Un médecin agressé et détroussé pendant sa garde après un faux appel

Carl Vanclef, médecin généraliste, a été agressé puis détroussé après un faux appel pendant sa garde
Carl Vanclef, médecin généraliste, a été agressé puis détroussé après un faux appel pendant sa garde - © RTBF

Un médecin qui effectuait ses gardes de nuit a été sauvagement agressé, à Péruwelz. Cette violence pose plus largement la question de la sécurité des médecins lors du travail de nuit. Avec les infirmiers, les médecins sont la seule profession d'intérêt public pour laquelle le prestataire doit se déplacer seul, la nuit.

Il est 22 heures, vendredi soir, quand Carl Vanclef, médecin de garde à Péruwelz ce week-end, est appelé au chevet d'une dame diabétique en souffrance. "Après avoir quitté mon véhicule, je me suis fait agresser par deux fois deux personnes", raconte-t-il, encore sous le choc.

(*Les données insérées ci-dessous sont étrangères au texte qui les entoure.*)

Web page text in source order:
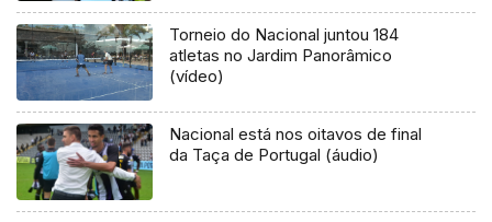
Torneio do Nacional juntou 184
atletas no Jardim Panorâmico
(vídeo)
Nacional está nos oitavos de final
da Taça de Portugal (áudio)
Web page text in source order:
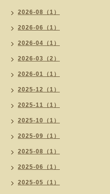
2026-08（1）
2026-06（1）
2026-04（1）
2026-03（2）
2026-01（1）
2025-12（1）
2025-11（1）
2025-10（1）
2025-09（1）
2025-08（1）
2025-06（1）
2025-05（1）
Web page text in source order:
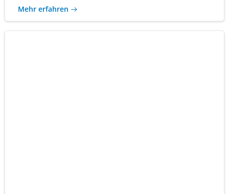
Mehr erfahren
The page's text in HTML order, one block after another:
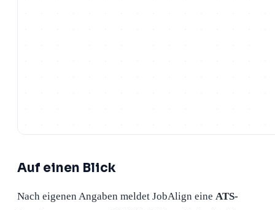
Auf einen Blick
Nach eigenen Angaben meldet JobAlign eine ATS-
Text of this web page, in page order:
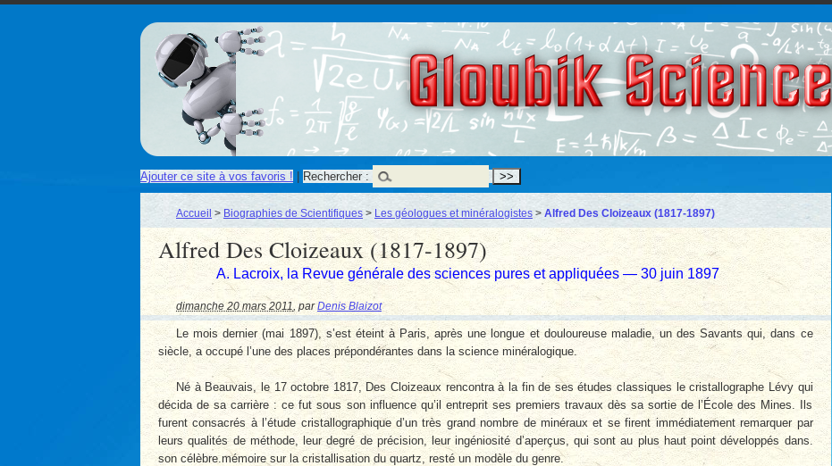
Gloubik Sciences
Ajouter ce site à vos favoris ! | Rechercher :
Accueil > Biographies de Scientifiques > Les géologues et minéralogistes > Alfred Des Cloizeaux (1817-1897)
Alfred Des Cloizeaux (1817-1897)
A. Lacroix, la Revue générale des sciences pures et appliquées — 30 juin 1897
dimanche 20 mars 2011 parDenis Blaizot
Le mois dernier (mai 1897), s’est éteint à Paris, après une longue et douloureuse maladie, un des Savants qui, dans ce
siècle, a occupé l’une des places prépondérantes dans la science minéralogique.
Né à Beauvais, le 17 octobre 1817, Des Cloizeaux rencontra à la fin de ses études classiques le cristallographe Lévy qui
décida de sa carrière : ce fut sous son influence qu’il entreprit ses premiers travaux dès sa sortie de l’École des Mines. Ils
furent consacrés à l’étude cristallographique d’un très grand nombre de minéraux et se firent immédiatement remarquer par
leurs qualités de méthode, leur degré de précision, leur ingéniosité d’aperçus, qui sont au plus haut point développés dans.
son célèbre.mémoire sur la cristallisation du quartz, resté un modèle du genre.
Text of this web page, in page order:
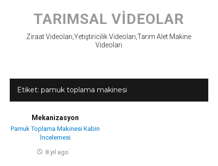
content
TARIMSAL VIDEOLAR
Ziraat Videoları,Yetiştiricilik Videoları,Tarım Alet Makine
Videoları
Etiket: pamuk toplama makinesi
Mekanizasyon
Pamuk Toplama Makinesi Kabin
İncelemesi
8 yıl ago
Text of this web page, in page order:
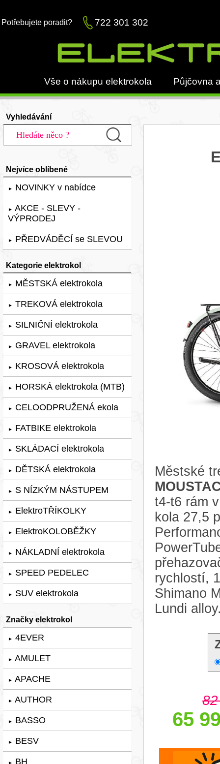
Potřebujete poradit? 722 301 302
Vše o nákupu elektrokola Půjčovna
Vyhledávání
Nejvíce oblíbené
► NOVINKY v nabídce
► AKCE - SLEVY -
VÝPRODEJ
► PŘEDVÁDĚCÍ se SLEVOU
Kategorie elektrokol
► MĚSTSKÁ elektrokola
► TREKOVÁ elektrokola
► SILNIČNÍ elektrokola
► GRAVEL elektrokola
► KROSOVÁ elektrokola
► HORSKÁ elektrokola (MTB)
► CELOODPRUŽENÁ ekola
► FATBIKE elektrokola
► SKLÁDACÍ elektrokola
► DĚTSKÁ elektrokola
► S NÍZKÝM NÁSTUPEM
► ElektroTŘÍKOLKY
► ElektroKOLOBĚŽKY
► NÁKLADNÍ elektrokola
► SPEED PEDELEC
► SUV elektrokola
Značky elektrokol
► 4EVER
► AMULET
► APACHE
► AUTHOR
► BASSO
► BESV
► BH
Městské
t4-t6 rám
kola 27,5
rychlostí,
Shimano
Lundi
65
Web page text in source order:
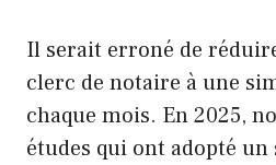
Il serait erroné de
clerc de notaire à une
chaque mois. En 2025,
études qui ont adopté
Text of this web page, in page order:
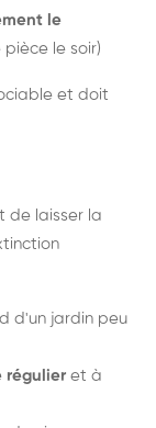
le
pièce le soir)
et doit
de laisser la
d'un jardin peu
régulier et à
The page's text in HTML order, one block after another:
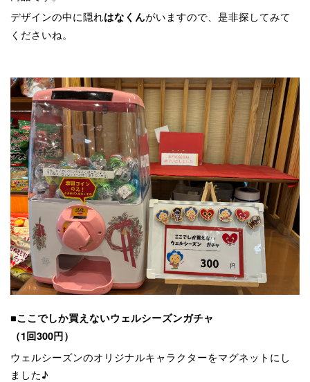
デザインの中に隠れはなくんがいますので、是非探してみて
くださいね。
■ここでしか買えないウェルシーズンガチャ
（1回300円）
ウェルシーズンのオリジナルキャラクターをマグネットにし
ました♪
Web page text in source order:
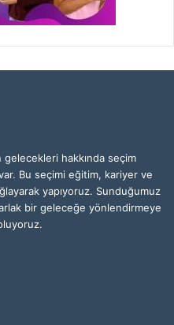
hakkında seçim
Bu seçimi eğitim, kariyer ve
yapıyoruz. Sunduğumuz
bir geleceğe yönlendirmeye
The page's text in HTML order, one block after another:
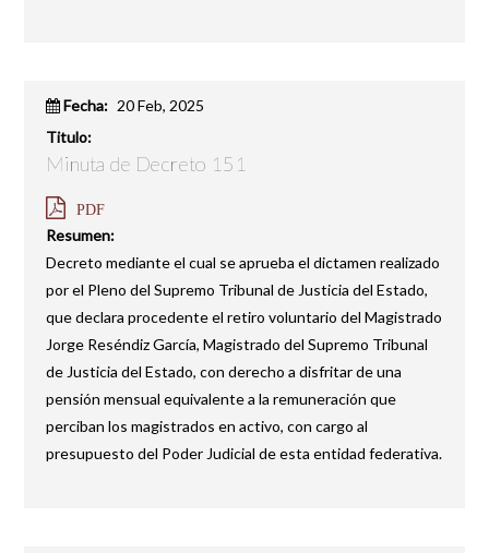
Fecha: 20 Feb, 2025
Titulo:
Minuta de Decreto 151
PDF
Resumen:
Decreto mediante el cual se aprueba el dictamen realizado
por el Pleno del Supremo Tribunal de Justicia del Estado,
que declara procedente el retiro voluntario del Magistrado
Jorge Reséndiz García, Magistrado del Supremo Tribunal
de Justicia del Estado, con derecho a disfritar de una
pensión mensual equivalente a la remuneración que
perciban los magistrados en activo, con cargo al
presupuesto del Poder Judicial de esta entidad federativa.

"Ils m'ont jeté par terre, frappé, puis m'ont menacé. De me tuer et de m'enterrer d'abord, puis de s'en prendre à ma famille." Le docteur Vanclef se fait détrousser mais finit par s'échapper. Les délinquants, eux, disparaissent à bord de sa voiture.

Pour lui, pas de doute, il s'agissait d'un guet-apens. L'appel a été passé depuis une cabine, et les bandits visaient clairement un médecin. "Ils ont téléphoné à la centrale pour avoir le nom du médecin de garde. Je ne pensais pas qu'on pouvait agresser quelqu'un qui vient pour soigner."

Carl Vanclef a passé sa journée, hier, à l’hôpital. Il ne comprend pas que le médecin doive assurer ces gardes de nuit complètement seul. "Sans protection, dit-il, les gardes de nuit génèrent un risque qui augmente chaque année."

Un risque a priori difficilement quantifiable, même si les chiffres disponibles témoignent bien de l'existence d'autres faits de violence contre les métiers d'intérêt général (policiers, pompiers, infirmières, médecins, etc.). En 2000, on en recensait 1055, et en 2012, les chiffres de la police fédérale grimpent à 2423.

Michel Vermeylen, de l'Absym, principal syndicat de médecins du pays déplore qu'il n'y ait "rien de prévu de façon formelle". Et pourtant, des initiatives ont déjà été prises : "On a organisé des postes de garde de médecine générale à l'attention des médecins qui craignaient pour leur sécurité, pour qu'il ne doive pas sortir seul avec sa petite mallette", explique-t-il, en ajoutant que "certains cercles fonctionnent avec des taxis mis à leur disposition, ou des chauffeurs".

C'est le cas dans la banlieue anversoise. Un cas de figure idéal, mais qui serait budgétairement difficile à supporter sur l'ensemble du pays.